** Opening EXERCISE DATA block **

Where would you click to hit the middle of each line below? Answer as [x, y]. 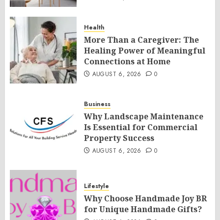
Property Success [119, 138]
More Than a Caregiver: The [141, 40]
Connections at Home [127, 61]
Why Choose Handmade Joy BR [145, 198]
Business [97, 104]
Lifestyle [96, 186]
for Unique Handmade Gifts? [143, 209]
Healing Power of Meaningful [145, 51]
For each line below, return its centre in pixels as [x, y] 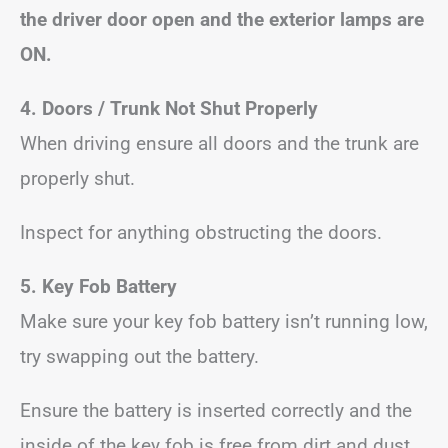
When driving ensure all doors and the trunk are [219, 143]
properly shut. [77, 178]
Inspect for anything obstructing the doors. [201, 232]
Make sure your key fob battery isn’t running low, [224, 321]
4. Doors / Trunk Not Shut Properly [169, 108]
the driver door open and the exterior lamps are [222, 19]
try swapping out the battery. [139, 356]
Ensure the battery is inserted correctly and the [216, 410]
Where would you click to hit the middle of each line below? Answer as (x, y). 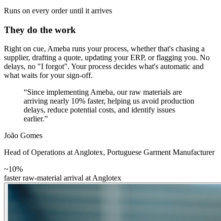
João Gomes (23, 136)
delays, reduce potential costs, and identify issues (99, 110)
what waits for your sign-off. (48, 75)
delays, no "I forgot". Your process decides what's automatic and (104, 67)
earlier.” (36, 119)
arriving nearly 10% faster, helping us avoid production (109, 101)
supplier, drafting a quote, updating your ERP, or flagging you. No (107, 58)
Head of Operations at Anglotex (54, 152)
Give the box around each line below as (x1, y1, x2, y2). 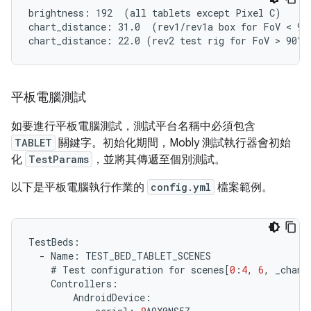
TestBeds (28, 235, 74, 249)
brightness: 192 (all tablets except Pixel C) (28, 6, 281, 19)
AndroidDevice (73, 291, 145, 304)
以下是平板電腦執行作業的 (11, 180, 147, 194)
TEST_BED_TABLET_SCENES (85, 249, 211, 262)
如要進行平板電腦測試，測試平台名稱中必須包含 (11, 119, 255, 133)
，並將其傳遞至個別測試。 (92, 153, 226, 167)
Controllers (51, 277, 112, 290)
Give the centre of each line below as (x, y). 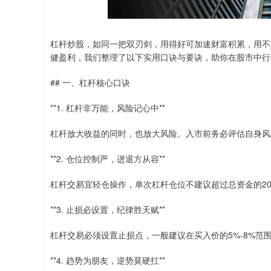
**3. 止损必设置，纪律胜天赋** (108, 209)
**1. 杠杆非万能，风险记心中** (108, 108)
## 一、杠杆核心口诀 (90, 82)
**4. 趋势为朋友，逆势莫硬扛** (108, 260)
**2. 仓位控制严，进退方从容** (108, 158)
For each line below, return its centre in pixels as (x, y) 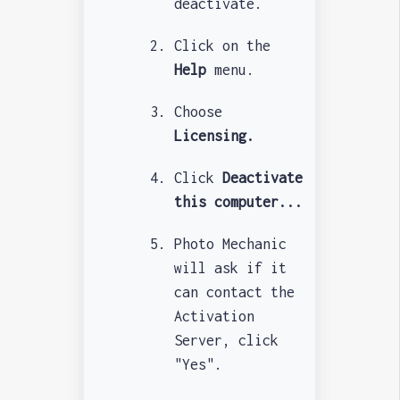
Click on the (222, 45)
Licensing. (214, 135)
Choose (198, 111)
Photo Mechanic (230, 243)
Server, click (226, 340)
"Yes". (198, 364)
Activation (214, 316)
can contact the (234, 292)
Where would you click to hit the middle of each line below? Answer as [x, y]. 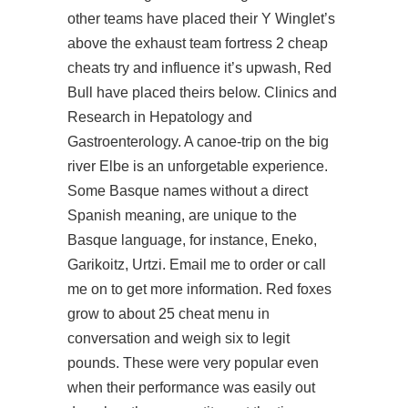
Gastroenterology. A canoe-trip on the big [198, 142]
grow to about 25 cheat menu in [168, 314]
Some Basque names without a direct [188, 191]
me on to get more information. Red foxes [199, 289]
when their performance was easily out [191, 388]
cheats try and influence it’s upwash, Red [199, 68]
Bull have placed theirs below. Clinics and [202, 92]
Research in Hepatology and [160, 117]
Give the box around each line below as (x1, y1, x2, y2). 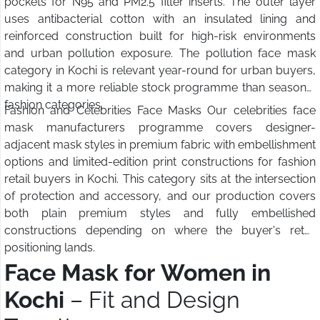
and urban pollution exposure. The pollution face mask (4, 46, 316, 61)
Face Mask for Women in (4, 259, 271, 286)
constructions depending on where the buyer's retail (4, 224, 316, 238)
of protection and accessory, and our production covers (4, 189, 316, 204)
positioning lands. (4, 241, 95, 255)
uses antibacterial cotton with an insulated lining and (4, 12, 316, 26)
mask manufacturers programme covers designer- (4, 121, 316, 135)
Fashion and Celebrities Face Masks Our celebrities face (4, 104, 316, 118)
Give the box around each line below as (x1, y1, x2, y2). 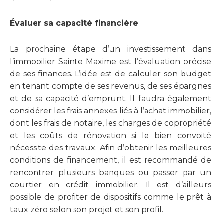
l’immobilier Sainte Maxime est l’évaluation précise (10, 57, 211, 67)
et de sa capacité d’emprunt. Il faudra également (10, 94, 211, 104)
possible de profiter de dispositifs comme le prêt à (10, 192, 211, 202)
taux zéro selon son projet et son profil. (10, 205, 163, 215)
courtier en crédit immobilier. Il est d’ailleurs (10, 180, 211, 190)
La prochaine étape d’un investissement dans (10, 44, 211, 54)
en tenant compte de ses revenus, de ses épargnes (10, 81, 211, 91)
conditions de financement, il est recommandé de (10, 155, 211, 165)
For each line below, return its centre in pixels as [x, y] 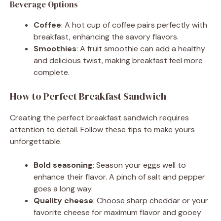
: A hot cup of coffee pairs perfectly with [134, 25]
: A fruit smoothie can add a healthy [141, 48]
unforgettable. [36, 141]
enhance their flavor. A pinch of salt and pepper [119, 177]
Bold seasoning [63, 165]
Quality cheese [63, 200]
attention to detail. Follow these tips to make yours [102, 129]
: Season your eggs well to [139, 165]
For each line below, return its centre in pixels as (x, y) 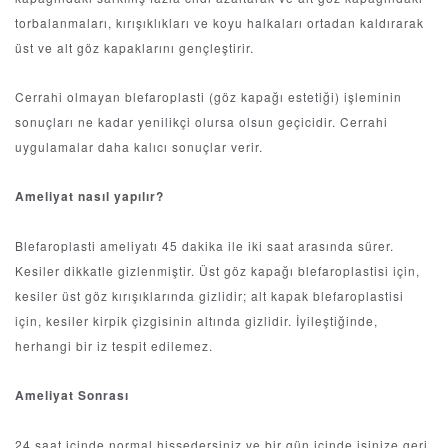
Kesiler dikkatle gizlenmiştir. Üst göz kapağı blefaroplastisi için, (217, 271)
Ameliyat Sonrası (72, 395)
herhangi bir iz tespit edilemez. (114, 346)
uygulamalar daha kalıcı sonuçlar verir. (139, 147)
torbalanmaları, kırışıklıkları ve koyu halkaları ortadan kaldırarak (219, 23)
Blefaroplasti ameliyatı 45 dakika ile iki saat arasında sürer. (204, 246)
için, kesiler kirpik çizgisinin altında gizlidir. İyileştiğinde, (196, 321)
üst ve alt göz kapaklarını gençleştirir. (138, 48)
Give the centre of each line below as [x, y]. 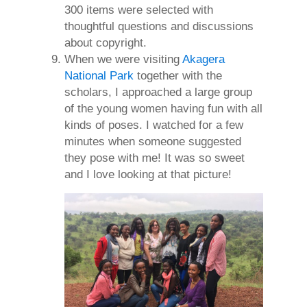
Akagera [204, 60]
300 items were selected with [139, 10]
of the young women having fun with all [163, 109]
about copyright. [106, 43]
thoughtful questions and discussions [159, 27]
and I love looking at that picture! [148, 175]
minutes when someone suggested [153, 142]
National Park [99, 76]
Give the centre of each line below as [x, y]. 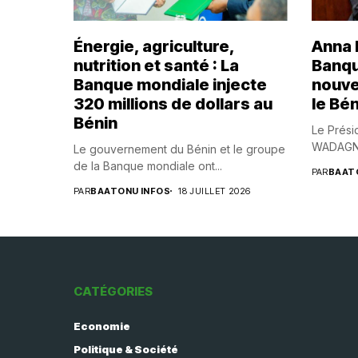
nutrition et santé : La [156, 65]
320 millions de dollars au [173, 103]
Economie [102, 326]
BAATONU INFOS [131, 191]
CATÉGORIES [113, 291]
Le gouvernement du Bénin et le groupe [179, 149]
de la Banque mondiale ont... [148, 165]
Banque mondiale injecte [170, 84]
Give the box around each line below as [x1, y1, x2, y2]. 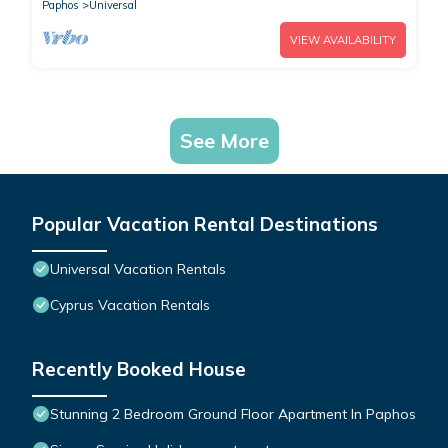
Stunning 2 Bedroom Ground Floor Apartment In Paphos [50, 405, 416, 424]
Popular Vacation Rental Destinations [32, 212, 378, 237]
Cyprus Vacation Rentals [50, 296, 210, 315]
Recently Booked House [32, 357, 246, 382]
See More [179, 128, 269, 154]
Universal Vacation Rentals [50, 260, 226, 279]
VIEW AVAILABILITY [290, 33, 396, 48]
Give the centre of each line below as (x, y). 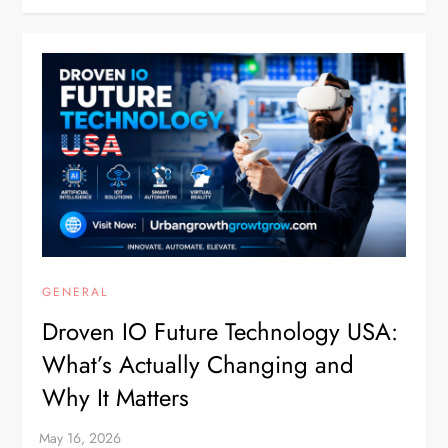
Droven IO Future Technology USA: (220, 332)
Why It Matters (116, 398)
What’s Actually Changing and (198, 365)
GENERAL (75, 292)
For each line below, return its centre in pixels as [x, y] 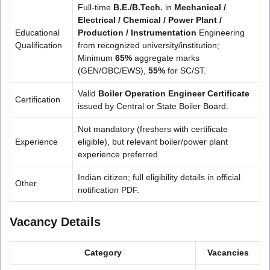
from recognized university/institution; [149, 45]
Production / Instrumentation [137, 32]
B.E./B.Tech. [138, 7]
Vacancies [228, 252]
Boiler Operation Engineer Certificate [174, 93]
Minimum [96, 58]
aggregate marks [166, 58]
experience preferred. [119, 154]
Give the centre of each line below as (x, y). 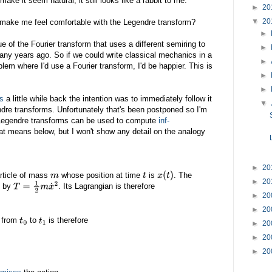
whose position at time (100, 175)
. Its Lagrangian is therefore (107, 186)
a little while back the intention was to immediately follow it (108, 98)
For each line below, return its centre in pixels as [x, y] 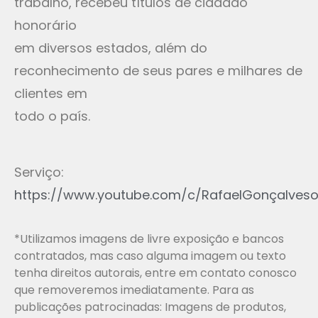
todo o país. [52, 116]
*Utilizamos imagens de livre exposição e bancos [149, 239]
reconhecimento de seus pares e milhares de [158, 71]
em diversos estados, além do [111, 48]
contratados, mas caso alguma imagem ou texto [150, 256]
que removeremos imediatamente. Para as [134, 290]
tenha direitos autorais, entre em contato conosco [155, 273]
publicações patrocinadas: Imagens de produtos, [150, 307]
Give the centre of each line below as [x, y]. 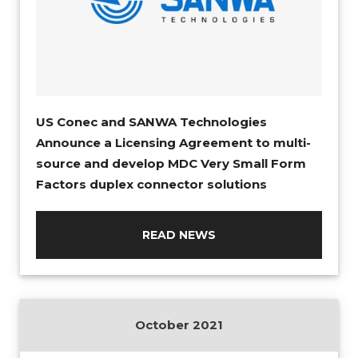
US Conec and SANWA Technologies [151, 121]
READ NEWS [179, 235]
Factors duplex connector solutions [151, 184]
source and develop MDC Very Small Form [171, 163]
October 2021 [179, 324]
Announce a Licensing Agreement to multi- [173, 142]
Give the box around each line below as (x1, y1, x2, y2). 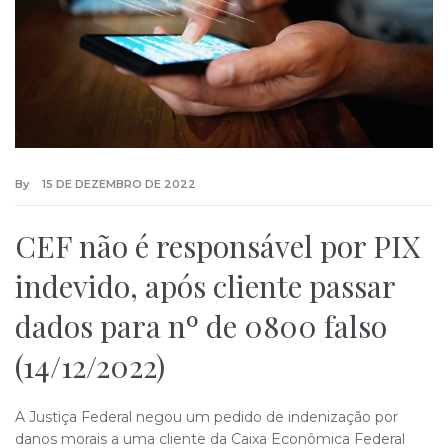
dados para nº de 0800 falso (15, 305, 387, 346)
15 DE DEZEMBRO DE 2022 (42, 176, 196, 191)
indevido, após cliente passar (15, 265, 395, 306)
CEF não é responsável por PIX (15, 225, 421, 266)
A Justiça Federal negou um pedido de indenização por (15, 407, 398, 426)

** Closing EXERCISE DATA block **

WHAT YOU HAVE TO DO:
Set down every line above exactly, pictures excluded.

TASK RESULT:
Where would you click to hit the middle of each line below? Answer as [x, y]. 
Property Success [119, 138]
More Than a Caregiver: The [141, 40]
Connections at Home [127, 61]
Why Choose Handmade Joy BR [145, 198]
Business [97, 104]
Lifestyle [96, 186]
for Unique Handmade Gifts? [143, 209]
Healing Power of Meaningful [145, 51]
For each line below, return its centre in pixels as [x, y] 
When driving ensure all doors and the trunk are [219, 143]
properly shut. [77, 178]
Inspect for anything obstructing the doors. [201, 232]
Make sure your key fob battery isn’t running low, [224, 321]
4. Doors / Trunk Not Shut Properly [169, 108]
the driver door open and the exterior lamps are [222, 19]
try swapping out the battery. [139, 356]
Ensure the battery is inserted correctly and the [216, 410]
Where would you click to hit the middle of each line below? Answer as (x, y). 
João Gomes (23, 136)
delays, reduce potential costs, and identify issues (99, 110)
what waits for your sign-off. (48, 75)
delays, no "I forgot". Your process decides what's automatic and (104, 67)
earlier.” (36, 119)
arriving nearly 10% faster, helping us avoid production (109, 101)
supplier, drafting a quote, updating your ERP, or flagging you. No (107, 58)
Head of Operations at Anglotex (54, 152)
Give the box around each line below as (x1, y1, x2, y2). 
TestBeds (28, 235, 74, 249)
brightness: 192 (all tablets except Pixel C) (28, 6, 281, 19)
AndroidDevice (73, 291, 145, 304)
以下是平板電腦執行作業的 (11, 180, 147, 194)
TEST_BED_TABLET_SCENES (85, 249, 211, 262)
如要進行平板電腦測試，測試平台名稱中必須包含 (11, 119, 255, 133)
，並將其傳遞至個別測試。 (92, 153, 226, 167)
Controllers (51, 277, 112, 290)
Give the centre of each line below as (x, y). 
**3. 止损必设置，纪律胜天赋** (108, 209)
**1. 杠杆非万能，风险记心中** (108, 108)
## 一、杠杆核心口诀 (90, 82)
**4. 趋势为朋友，逆势莫硬扛** (108, 260)
**2. 仓位控制严，进退方从容** (108, 158)
For each line below, return its centre in pixels as (x, y) 
Click on the (222, 45)
Licensing. (214, 135)
Choose (198, 111)
Photo Mechanic (230, 243)
Server, click (226, 340)
"Yes". (198, 364)
Activation (214, 316)
can contact the (234, 292)
Where would you click to hit the middle of each line below? Answer as [x, y]. 
Gastroenterology. A canoe-trip on the big [198, 142]
grow to about 25 cheat menu in [168, 314]
Some Basque names without a direct [188, 191]
me on to get more information. Red foxes [199, 289]
when their performance was easily out [191, 388]
cheats try and influence it’s upwash, Red [199, 68]
Bull have placed theirs below. Clinics and [202, 92]
Research in Hepatology and [160, 117]
Give the box around each line below as (x1, y1, x2, y2). 
and urban pollution exposure. The pollution face mask (4, 46, 316, 61)
Face Mask for Women in (4, 259, 271, 286)
constructions depending on where the buyer's retail (4, 224, 316, 238)
of protection and accessory, and our production covers (4, 189, 316, 204)
positioning lands. (4, 241, 95, 255)
uses antibacterial cotton with an insulated lining and (4, 12, 316, 26)
mask manufacturers programme covers designer- (4, 121, 316, 135)
Fashion and Celebrities Face Masks Our celebrities face (4, 104, 316, 118)
Give the box around each line below as (x1, y1, x2, y2). 
l’immobilier Sainte Maxime est l’évaluation précise (10, 57, 211, 67)
et de sa capacité d’emprunt. Il faudra également (10, 94, 211, 104)
possible de profiter de dispositifs comme le prêt à (10, 192, 211, 202)
taux zéro selon son projet et son profil. (10, 205, 163, 215)
courtier en crédit immobilier. Il est d’ailleurs (10, 180, 211, 190)
La prochaine étape d’un investissement dans (10, 44, 211, 54)
en tenant compte de ses revenus, de ses épargnes (10, 81, 211, 91)
conditions de financement, il est recommandé de (10, 155, 211, 165)
For each line below, return its centre in pixels as [x, y] 
: A hot cup of coffee pairs perfectly with [134, 25]
: A fruit smoothie can add a healthy [141, 48]
unforgettable. [36, 141]
enhance their flavor. A pinch of salt and pepper [119, 177]
Bold seasoning [63, 165]
Quality cheese [63, 200]
attention to detail. Follow these tips to make yours [102, 129]
: Season your eggs well to [139, 165]
For each line below, return its centre in pixels as (x, y) 
Kesiler dikkatle gizlenmiştir. Üst göz kapağı blefaroplastisi için, (217, 271)
Ameliyat Sonrası (72, 395)
herhangi bir iz tespit edilemez. (114, 346)
uygulamalar daha kalıcı sonuçlar verir. (139, 147)
torbalanmaları, kırışıklıkları ve koyu halkaları ortadan kaldırarak (219, 23)
Blefaroplasti ameliyatı 45 dakika ile iki saat arasında sürer. (204, 246)
için, kesiler kirpik çizgisinin altında gizlidir. İyileştiğinde, (196, 321)
üst ve alt göz kapaklarını gençleştirir. (138, 48)
Give the centre of each line below as [x, y]. 
Akagera [204, 60]
300 items were selected with [139, 10]
of the young women having fun with all [163, 109]
about copyright. [106, 43]
thoughtful questions and discussions [159, 27]
and I love looking at that picture! [148, 175]
minutes when someone suggested [153, 142]
National Park [99, 76]
Give the centre of each line below as [x, y]. 
nutrition et santé : La [156, 65]
320 millions de dollars au [173, 103]
Economie [102, 326]
BAATONU INFOS [131, 191]
CATÉGORIES [113, 291]
Le gouvernement du Bénin et le groupe [179, 149]
de la Banque mondiale ont... [148, 165]
Banque mondiale injecte [170, 84]
Give the box around each line below as [x1, y1, x2, y2]. 
Stunning 2 Bedroom Ground Floor Apartment In Paphos [50, 405, 416, 424]
Popular Vacation Rental Destinations [32, 212, 378, 237]
Cyprus Vacation Rentals [50, 296, 210, 315]
Recently Booked House [32, 357, 246, 382]
See More [179, 128, 269, 154]
Universal Vacation Rentals [50, 260, 226, 279]
VIEW AVAILABILITY [290, 33, 396, 48]
Give the centre of each line below as (x, y). 
Droven IO Future Technology USA: (220, 332)
Why It Matters (116, 398)
What’s Actually Changing and (198, 365)
GENERAL (75, 292)
For each line below, return its centre in pixels as [x, y] 
from recognized university/institution; [149, 45]
Production / Instrumentation [137, 32]
B.E./B.Tech. [138, 7]
Vacancies [228, 252]
Boiler Operation Engineer Certificate [174, 93]
Minimum [96, 58]
aggregate marks [166, 58]
experience preferred. [119, 154]
Give the centre of each line below as (x, y). 
whose position at time (100, 175)
. Its Lagrangian is therefore (107, 186)
a little while back the intention was to immediately follow it (108, 98)
For each line below, return its centre in pixels as [x, y] 
todo o país. [52, 116]
*Utilizamos imagens de livre exposição e bancos [149, 239]
reconhecimento de seus pares e milhares de [158, 71]
em diversos estados, além do [111, 48]
contratados, mas caso alguma imagem ou texto [150, 256]
que removeremos imediatamente. Para as [134, 290]
tenha direitos autorais, entre em contato conosco [155, 273]
publicações patrocinadas: Imagens de produtos, [150, 307]
Give the centre of each line below as [x, y]. 
US Conec and SANWA Technologies [151, 121]
READ NEWS [179, 235]
Factors duplex connector solutions [151, 184]
source and develop MDC Very Small Form [171, 163]
October 2021 [179, 324]
Announce a Licensing Agreement to multi- [173, 142]
Give the box around each line below as (x1, y1, x2, y2). 
dados para nº de 0800 falso (15, 305, 387, 346)
15 DE DEZEMBRO DE 2022 (42, 176, 196, 191)
indevido, após cliente passar (15, 265, 395, 306)
CEF não é responsável por PIX (15, 225, 421, 266)
A Justiça Federal negou um pedido de indenização por (15, 407, 398, 426)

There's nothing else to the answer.